Some of that legislation promotes the initiation of private school vouchers, the expansion of virtual schools, and "parent trigger" laws that allow parents to push for changes in management or a charter school conversion for their children's schools. In recent months, ALEC came under fire for helping to draft Florida's "Stand Your Ground" law that is being used as a defense by George Zimmerman, the man accused of killing 17-year-old Trayvon Martin in Sanford, Fla., in February. Since, ALEC shuttered the public safety and elections task force that drafted the bill.

Peshek said News Corp. joined both task forces in January.

While groups like the Center for Media and Democracy, and Common Cause, have worked to publicize ALEC's practices, News Corp.'s membership has not yet been made public. Whether there is something inherently wrong with a company being an ALEC member probably depends on your political views. As Peshek wrote in a recent letter to Education Week, "there are dozens of organizations on both sides of the political spectrum that have spent decades promoting the policies we support." Certainly, News Corp. has supported many other political causes.

But News Corp.'s membership is notable because of its short history in education and its anticipated and obscured expectations.

After purchasing Wireless Generation in 2010 and hiring former New York City schools chancellor Joel Klein to run its new education division last year, News Corp.'s venture into education has stalled. In a recent article, The New York Times suggested the phone-hacking scandal embroiling the company is occupying Klein's time, but that he will soon be shifting his focus back to education. In a live interview at The Atlantic's Technologies in Education Forum Tuesday, Klein spoke about his vision for the future of technology in education, but not about his company's future in providing that technology.

Klein did, however, take some shots at the political forces he says prevent innovation in the classroom. Investing school budgets in personnel instead of technology, continuing to support seat-time requirements, and allocating mandatory textbook budgets are all trends stifling education's progression, he said.

Eventually, he envisions a classroom where each student has a personalized lesson plan (School of One, anyone?) and teachers get real-time data on student performance (Wireless Generation, anyone?). (This also aligns with the the new guidelines announced Tuesday for the $400 million Race to the Top district competition, which highlight "personalized learning.")

Perhaps News Corp.'s involvement in ALEC is the next step to knocking down those political barriers, but the distinction between Wireless Generation and News Corp. as ALEC members is important to determining which barriers those may be.

For instance, ALEC is considering whether or not to oppose the Common Core State Standards, as an overreach of the federal government. In its recent acquisition of Intel-Assess, an assessment content company, Wireless Generation said it would better position the company to provide services to schools aligned with those standards.
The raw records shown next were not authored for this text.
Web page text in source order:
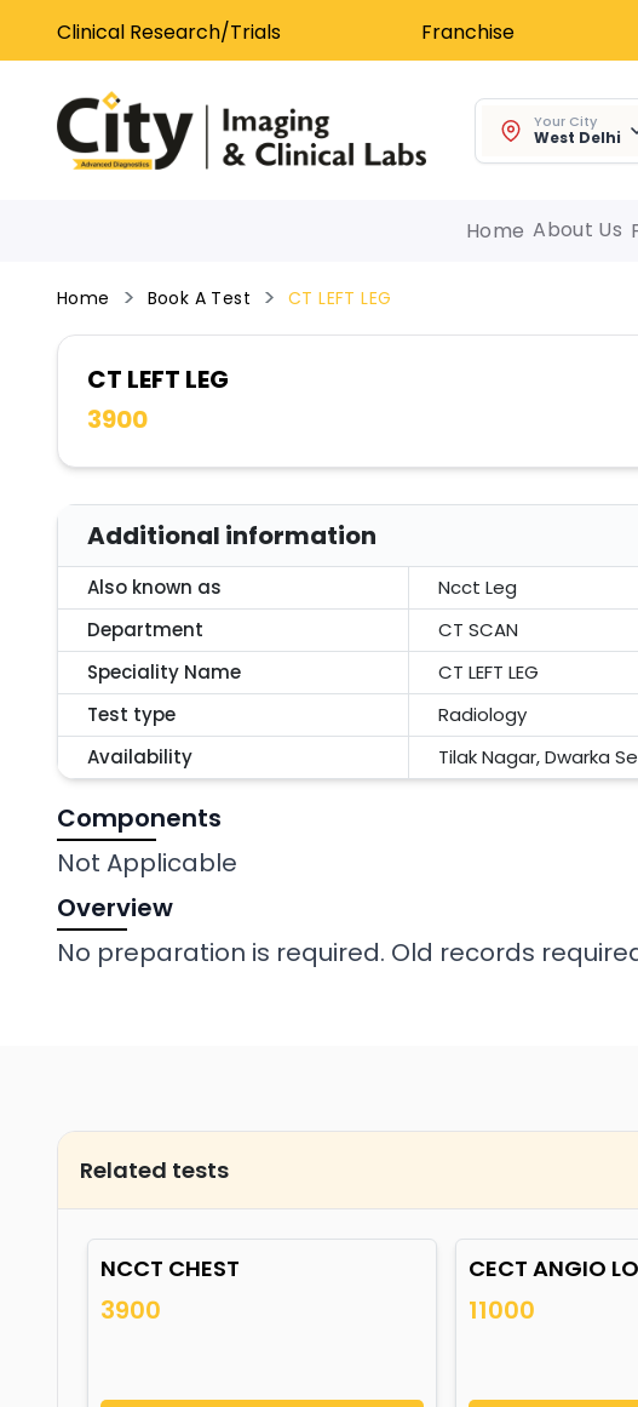
Clinical Research/Trials Franchise
Your City
West Delhi
Home About Us
Home Book A Test CT LEFT LEG
CT LEFT LEG
3900
Additional information
Also known as
Ncct Leg
Department
CT SCAN
Speciality Name
CT LEFT LEG
Test type
Radiology
Availability
Tilak Nagar, Dwarka
Components
Not Applicable
Overview
No preparation is required. Old records
Related tests
NCCT CHEST
3900
CECT ANGIO
11000
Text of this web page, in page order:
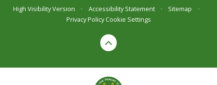
High Visibility Version
• Accessibility Statement • Sitemap
•
Privacy Policy Cookie Settings
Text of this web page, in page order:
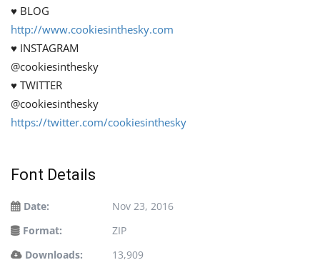
♥ BLOG
http://www.cookiesinthesky.com
♥ INSTAGRAM
@cookiesinthesky
♥ TWITTER
@cookiesinthesky
https://twitter.com/cookiesinthesky
Font Details
Date:
Nov 23, 2016
Format:
ZIP
Downloads:
13,909
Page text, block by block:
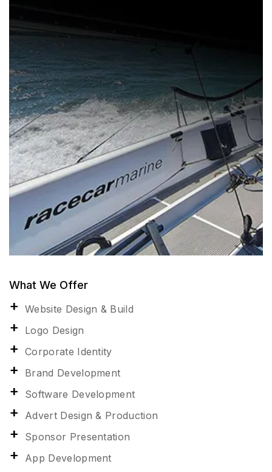
What We Offer
Website Design & Build
Logo Design
Corporate Identity
Brand Development
Software Development
Advert Design & Production
Sponsor Presentation
App Development
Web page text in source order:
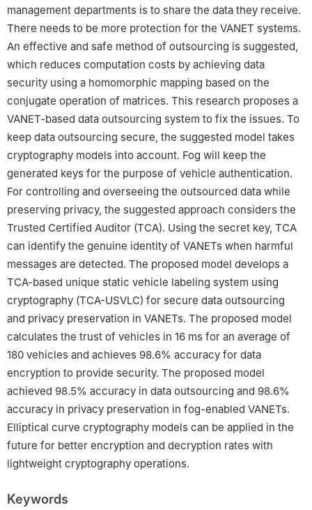
management departments is to share the data they receive.
There needs to be more protection for the VANET systems.
An effective and safe method of outsourcing is suggested,
which reduces computation costs by achieving data
security using a homomorphic mapping based on the
conjugate operation of matrices. This research proposes a
VANET-based data outsourcing system to fix the issues. To
keep data outsourcing secure, the suggested model takes
cryptography models into account. Fog will keep the
generated keys for the purpose of vehicle authentication.
For controlling and overseeing the outsourced data while
preserving privacy, the suggested approach considers the
Trusted Certified Auditor (TCA). Using the secret key, TCA
can identify the genuine identity of VANETs when harmful
messages are detected. The proposed model develops a
TCA-based unique static vehicle labeling system using
cryptography (TCA-USVLC) for secure data outsourcing
and privacy preservation in VANETs. The proposed model
calculates the trust of vehicles in 16 ms for an average of
180 vehicles and achieves 98.6% accuracy for data
encryption to provide security. The proposed model
achieved 98.5% accuracy in data outsourcing and 98.6%
accuracy in privacy preservation in fog-enabled VANETs.
Elliptical curve cryptography models can be applied in the
future for better encryption and decryption rates with
lightweight cryptography operations.
Keywords
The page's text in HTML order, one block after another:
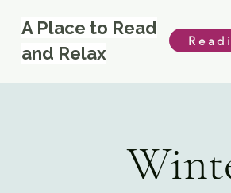
A Place to Read
and Relax
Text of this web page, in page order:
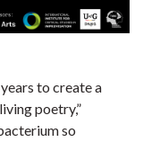
to create a
poetry,”
so
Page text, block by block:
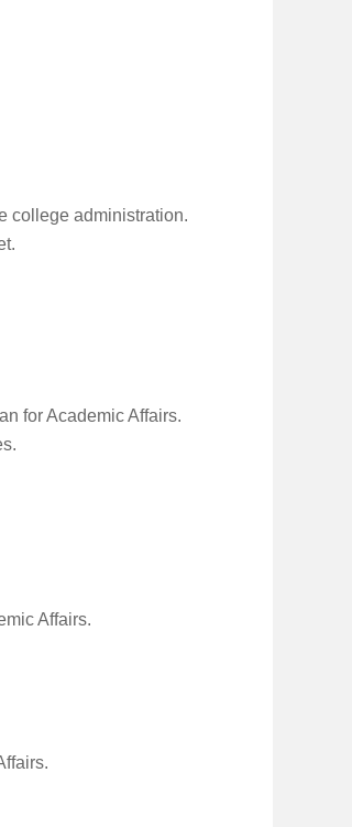
college administration.
for Academic Affairs.
Affairs.
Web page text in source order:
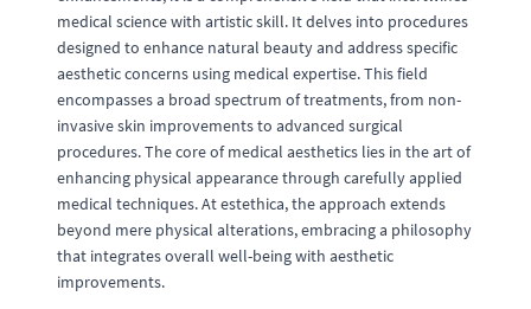
medical science with artistic skill. It delves into procedures
designed to enhance natural beauty and address specific
aesthetic concerns using medical expertise. This field
encompasses a broad spectrum of treatments, from non-
invasive skin improvements to advanced surgical
procedures. The core of medical aesthetics lies in the art of
enhancing physical appearance through carefully applied
medical techniques. At estethica, the approach extends
beyond mere physical alterations, embracing a philosophy
that integrates overall well-being with aesthetic
improvements.
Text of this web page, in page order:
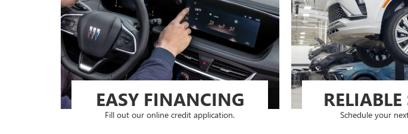
EASY FINANCING
Fill out our online credit application.
RELIABLE
Schedule your
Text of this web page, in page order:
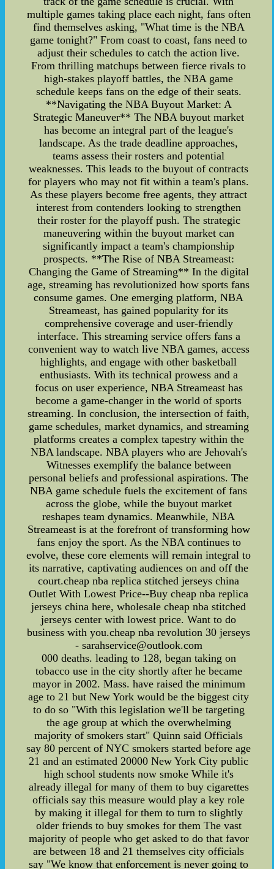
multiple games taking place each night, fans often
find themselves asking, "What time is the NBA
game tonight?" From coast to coast, fans need to
adjust their schedules to catch the action live.
From thrilling matchups between fierce rivals to
high-stakes playoff battles, the NBA game
schedule keeps fans on the edge of their seats.
**Navigating the NBA Buyout Market: A
Strategic Maneuver** The NBA buyout market
has become an integral part of the league's
landscape. As the trade deadline approaches,
teams assess their rosters and potential
weaknesses. This leads to the buyout of contracts
for players who may not fit within a team's plans.
As these players become free agents, they attract
interest from contenders looking to strengthen
their roster for the playoff push. The strategic
maneuvering within the buyout market can
significantly impact a team's championship
prospects. **The Rise of NBA Streameast:
Changing the Game of Streaming** In the digital
age, streaming has revolutionized how sports fans
consume games. One emerging platform, NBA
Streameast, has gained popularity for its
comprehensive coverage and user-friendly
interface. This streaming service offers fans a
convenient way to watch live NBA games, access
highlights, and engage with other basketball
enthusiasts. With its technical prowess and a
focus on user experience, NBA Streameast has
become a game-changer in the world of sports
streaming. In conclusion, the intersection of faith,
game schedules, market dynamics, and streaming
platforms creates a complex tapestry within the
NBA landscape. NBA players who are Jehovah's
Witnesses exemplify the balance between
personal beliefs and professional aspirations. The
NBA game schedule fuels the excitement of fans
across the globe, while the buyout market
reshapes team dynamics. Meanwhile, NBA
Streameast is at the forefront of transforming how
fans enjoy the sport. As the NBA continues to
evolve, these core elements will remain integral to
its narrative, captivating audiences on and off the
court.cheap nba replica stitched jerseys china
Outlet With Lowest Price--Buy cheap nba replica
jerseys china here, wholesale cheap nba stitched
jerseys center with lowest price. Want to do
business with you.cheap nba revolution 30 jerseys
- sarahservice@outlook.com
000 deaths. leading to 128, began taking on
tobacco use in the city shortly after he became
mayor in 2002. Mass. have raised the minimum
age to 21 but New York would be the biggest city
to do so "With this legislation we'll be targeting
the age group at which the overwhelming
majority of smokers start" Quinn said Officials
say 80 percent of NYC smokers started before age
21 and an estimated 20000 New York City public
high school students now smoke While it's
already illegal for many of them to buy cigarettes
officials say this measure would play a key role
by making it illegal for them to turn to slightly
older friends to buy smokes for them The vast
majority of people who get asked to do that favor
are between 18 and 21 themselves city officials
say "We know that enforcement is never going to
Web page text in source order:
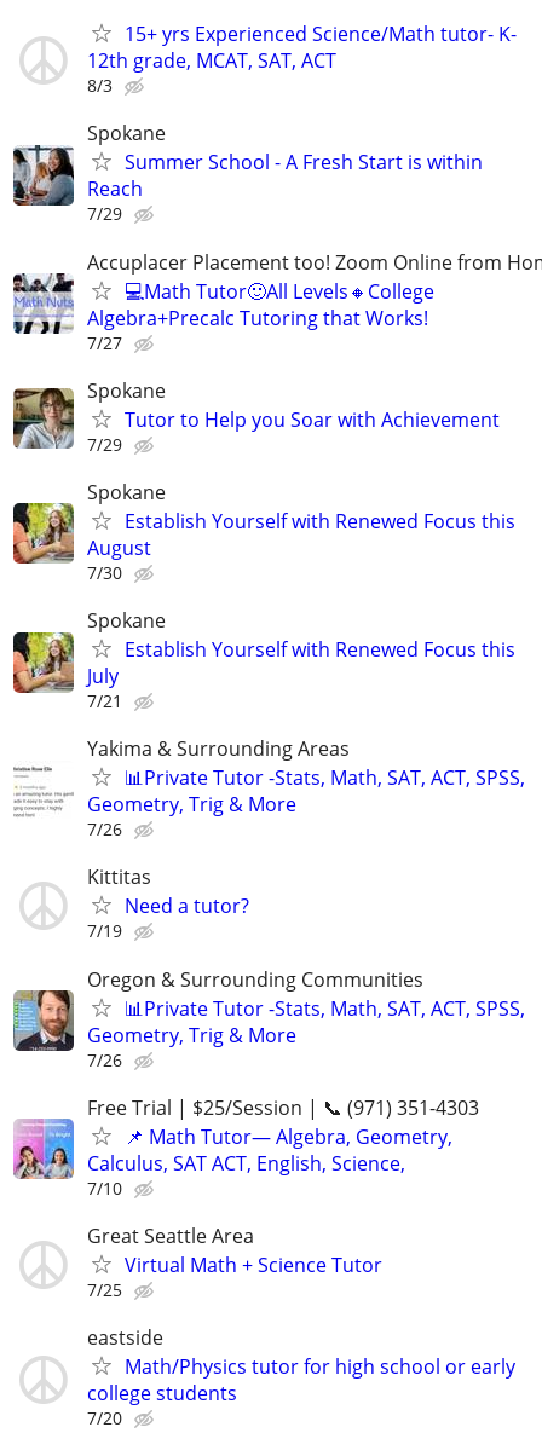
15+ yrs Experienced Science/Math tutor- K-
12th grade, MCAT, SAT, ACT
8/3
Spokane
Summer School - A Fresh Start is within
Reach
7/29
Accuplacer Placement too! Zoom Online from
💻Math Tutor🙂All Levels🔸College
Algebra+Precalc Tutoring that Works!
7/27
Spokane
Tutor to Help you Soar with Achievement
7/29
Spokane
Establish Yourself with Renewed Focus this
August
7/30
Spokane
Establish Yourself with Renewed Focus this
July
7/21
Yakima & Surrounding Areas
📊Private Tutor -Stats, Math, SAT, ACT, SPSS,
Geometry, Trig & More
7/26
Kittitas
Need a tutor?
7/19
Oregon & Surrounding Communities
📊Private Tutor -Stats, Math, SAT, ACT, SPSS,
Geometry, Trig & More
7/26
Free Trial | $25/Session | 📞 (971) 351-4303
📌 Math Tutor— Algebra, Geometry,
Calculus, SAT ACT, English, Science,
7/10
Great Seattle Area
Virtual Math + Science Tutor
7/25
eastside
Math/Physics tutor for high school or early
college students
7/20
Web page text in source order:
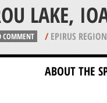
LAKE,
COMMENT /EPIRUS REGION
ABOUT THE
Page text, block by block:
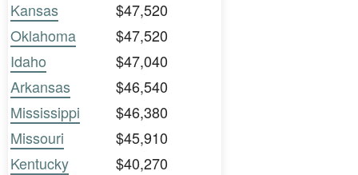
Kansas
$47,520
Oklahoma
$47,520
Idaho
$47,040
Arkansas
$46,540
Mississippi
$46,380
Missouri
$45,910
Kentucky
$40,270
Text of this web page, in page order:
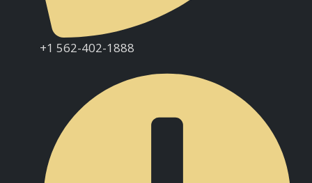
+1 562-402-1888
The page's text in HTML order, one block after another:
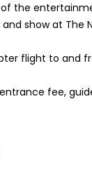
of the
show at The
flight to and
fee,
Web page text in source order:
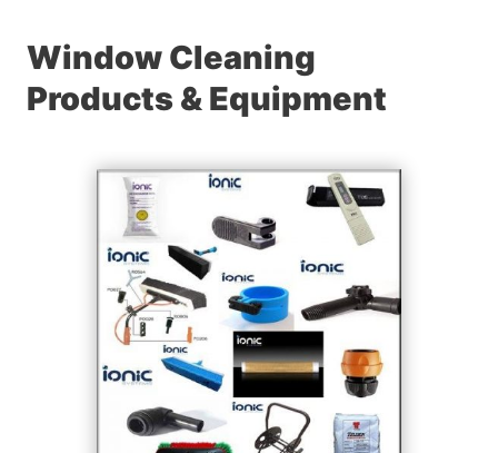
Window Cleaning
Products & Equipment
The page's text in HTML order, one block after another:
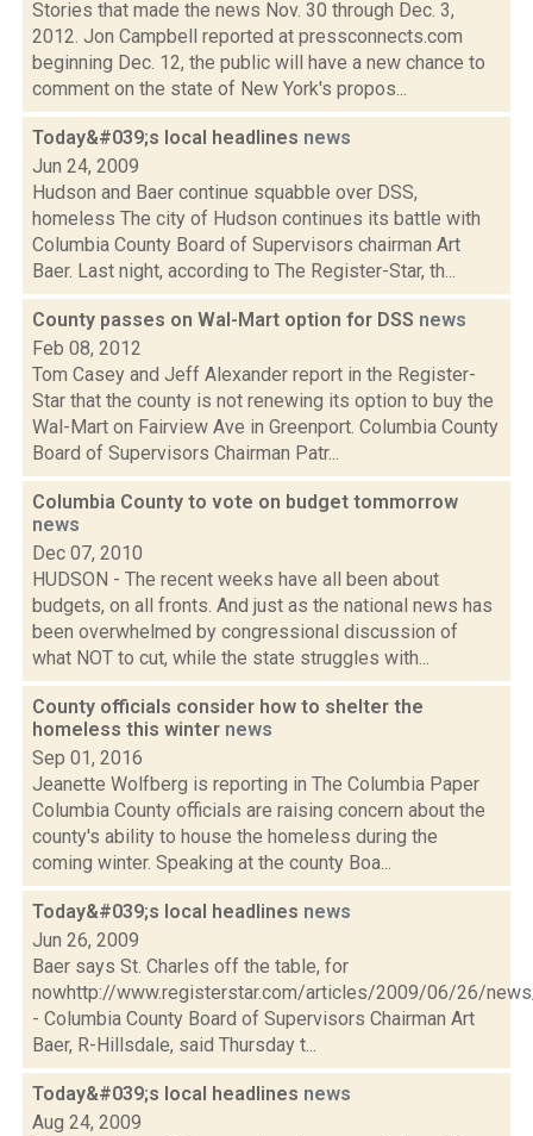
Stories that made the news Nov. 30 through Dec. 3,
2012. Jon Campbell reported at pressconnects.com
beginning Dec. 12, the public will have a new chance to
comment on the state of New York's propos...
Today&#039;s local headlines news
Jun 24, 2009
Hudson and Baer continue squabble over DSS,
homeless The city of Hudson continues its battle with
Columbia County Board of Supervisors chairman Art
Baer. Last night, according to The Register-Star, th...
County passes on Wal-Mart option for DSS news
Feb 08, 2012
Tom Casey and Jeff Alexander report in the Register-
Star that the county is not renewing its option to buy the
Wal-Mart on Fairview Ave in Greenport. Columbia County
Board of Supervisors Chairman Patr...
Columbia County to vote on budget tommorrow
news
Dec 07, 2010
HUDSON - The recent weeks have all been about
budgets, on all fronts. And just as the national news has
been overwhelmed by congressional discussion of
what NOT to cut, while the state struggles with...
County officials consider how to shelter the
homeless this winter news
Sep 01, 2016
Jeanette Wolfberg is reporting in The Columbia Paper
Columbia County officials are raising concern about the
county's ability to house the homeless during the
coming winter. Speaking at the county Boa...
Today&#039;s local headlines news
Jun 26, 2009
Baer says St. Charles off the table, for
nowhttp://www.registerstar.com/articles/2009/06/26/
- Columbia County Board of Supervisors Chairman Art
Baer, R-Hillsdale, said Thursday t...
Today&#039;s local headlines news
Aug 24, 2009
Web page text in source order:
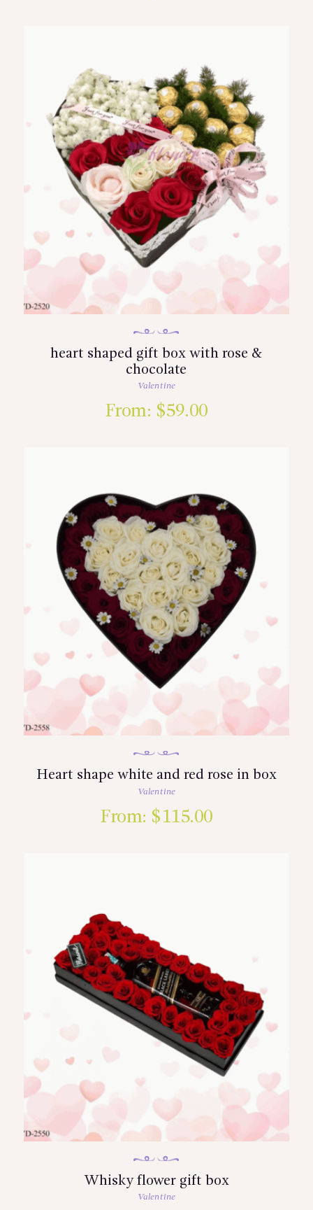
heart shaped gift box with rose &
chocolate
Valentine
From: $59.00
Heart shape white and red rose in box
Valentine
From: $115.00
Whisky flower gift box
Valentine
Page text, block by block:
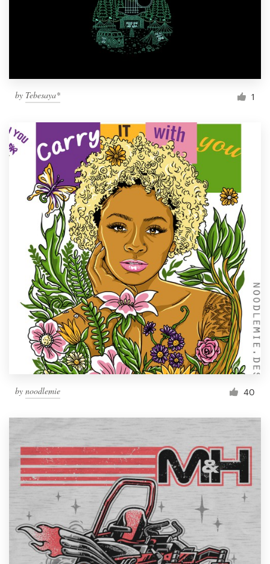
by Tebesaya* 1
by noodlemie 40

Other education task force members include Dell Inc., K12 Inc., and Connections Academy, whose co-founder and executive vice president, Mickey Revenaugh, is the private-sector chairwoman for the education task force. Since ALEC's involvement in "Stand Your Ground" became public, many education companies have distanced themselves from the group.

  • The Bill & Melinda Gates Foundation said it will not provide future funds to the group but would not stop a $376,000 grant to the group for legislators.
  • National Association of Charter School Authorizers said it would not renew its ALEC membership.
  • Also on Tuesday, the Lumina Foundation, which focuses on higher education achievement, said it is no longer an ALEC member. The group awarded two grants to ALEC totaling $595,000.

Scantron, the testing company, decided last year not to renew its membership in ALEC after a change in leadership, a company spokeswoman said.

(The Gates and Lumina foundations also provide grant support for Education Week. Wireless Generation's co-founder and chief executive officer, Larry Berger, serves on the board of trustees of Editorial Projects in Education, the nonprofit corporation that publishes Education Week.)